Executive Implementation Roadmap
The Big Five consultancies’ collective guidance suggests a clear implementation path:
Start Small, Scale Fast
Begin with pilot projects in latency-critical areas that demonstrate immediate value. As Deloitte advises, “don’t wait too long to start – companies that wait could risk falling behind,” but pace investments so lessons from early deployments inform subsequent steps.
Cross-Functional Teams
Form “AI strike teams” that bring together data engineers, cloud architects, domain experts, and security officers. KPMG’s research shows that leading AI companies aggressively raise internal AI literacy alongside technology investments.
Budget for the Full Journey
Account for both capital expenses (edge devices, network upgrades) and operational costs (cloud fees, maintenance, personnel). A detailed cost-benefit analysis should quantify expected revenue gains or cost savings against implementation expenses.
Set Realistic Timelines
McKinsey notes that achieving scale in AI is often slower than anticipated. A full enterprise rollout typically requires 1-3 years, with 6-12 months needed for proof of concept. Build in time for integration with legacy systems and model refinement as real-world edge data arrives.

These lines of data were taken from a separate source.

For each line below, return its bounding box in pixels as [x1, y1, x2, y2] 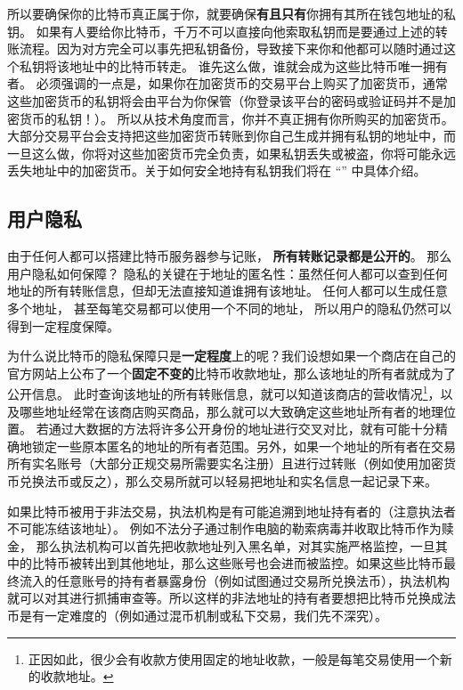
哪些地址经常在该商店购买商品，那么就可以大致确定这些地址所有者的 [19, 402, 418, 420]
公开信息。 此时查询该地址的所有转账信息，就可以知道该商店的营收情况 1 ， [7, 382, 441, 402]
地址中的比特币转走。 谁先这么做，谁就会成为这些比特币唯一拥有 [69, 56, 448, 75]
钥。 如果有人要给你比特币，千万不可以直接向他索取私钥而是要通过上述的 [7, 21, 435, 40]
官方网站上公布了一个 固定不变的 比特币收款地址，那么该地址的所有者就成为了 [7, 363, 456, 382]
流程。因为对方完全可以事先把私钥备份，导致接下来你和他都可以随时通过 [19, 39, 443, 58]
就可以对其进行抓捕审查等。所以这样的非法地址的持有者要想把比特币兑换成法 [7, 589, 456, 607]
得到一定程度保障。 [7, 316, 119, 335]
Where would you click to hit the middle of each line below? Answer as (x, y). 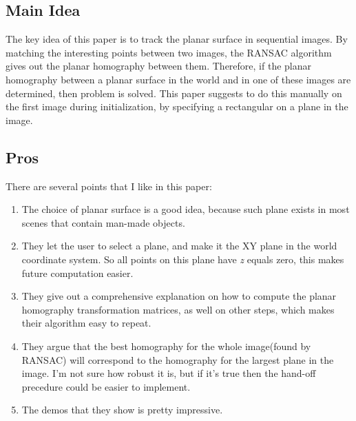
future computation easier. (77, 273)
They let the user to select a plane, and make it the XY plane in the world (179, 246)
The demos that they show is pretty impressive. (122, 410)
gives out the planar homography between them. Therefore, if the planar (159, 66)
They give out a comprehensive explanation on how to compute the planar (179, 296)
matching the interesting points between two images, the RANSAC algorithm (169, 52)
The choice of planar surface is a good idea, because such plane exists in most (186, 209)
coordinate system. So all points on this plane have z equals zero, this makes (183, 259)
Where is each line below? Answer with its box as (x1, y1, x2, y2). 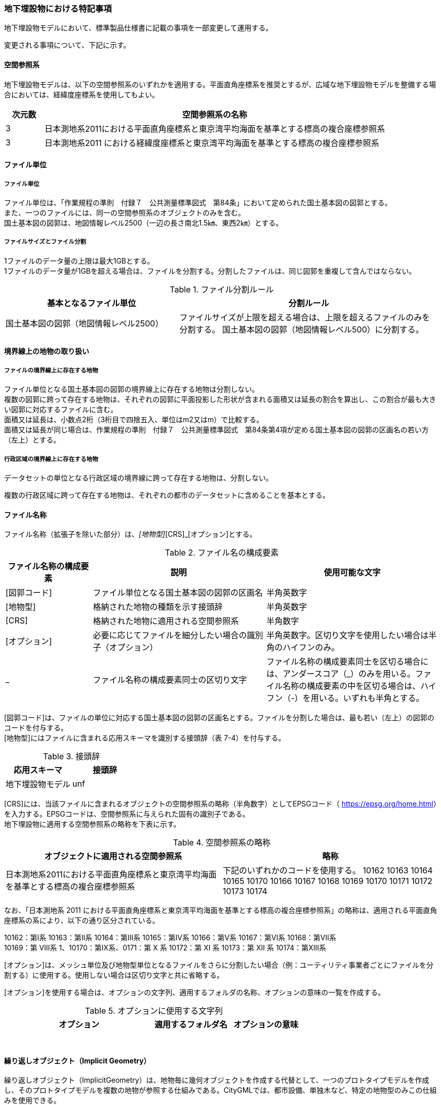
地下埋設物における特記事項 (4, 4, 112, 14)
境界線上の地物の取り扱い (4, 347, 89, 356)
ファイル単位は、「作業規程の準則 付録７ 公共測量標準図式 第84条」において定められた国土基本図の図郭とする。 (4, 198, 392, 207)
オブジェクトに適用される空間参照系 (44, 851, 182, 862)
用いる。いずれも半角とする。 (310, 693, 424, 704)
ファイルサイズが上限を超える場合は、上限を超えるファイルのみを (179, 312, 430, 322)
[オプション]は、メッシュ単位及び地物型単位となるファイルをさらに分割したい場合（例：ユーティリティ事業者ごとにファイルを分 (4, 961, 434, 970)
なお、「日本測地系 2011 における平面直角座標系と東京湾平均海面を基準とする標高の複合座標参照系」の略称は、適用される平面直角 (4, 906, 437, 915)
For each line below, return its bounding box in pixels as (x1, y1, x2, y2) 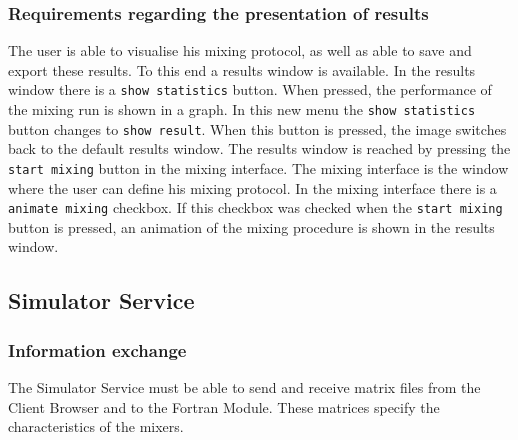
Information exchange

The Path Forward: Distributed Intelligence
The approaches of the Big Five consultancies reveal a fundamental truth about distributed AI inference: it’s not merely a technical adjustment but a strategic realignment of where intelligence lives within organizations and their ecosystems.
McKinsey’s adoption metrics show the acceleration. PwC’s tiered approach balances immediate wins with long-term transformation. BCG reminds us that people and processes represent 70% of successful implementation. Deloitte’s split inference architecture places processing where privacy demands it. KPMG ensures that distribution doesn’t compromise security.
For organizations navigating this landscape, success means aligning distributed inference capabilities with specific business objectives while addressing technical, organizational, and governance considerations in equal measure. The future belongs to enterprises that don’t just deploy AI at the edge, but reimagine their operations around intelligence that’s as distributed as their data and customers.
This article was compiled based on research from multiple industry sources and consultant publications as of April 15, 2025.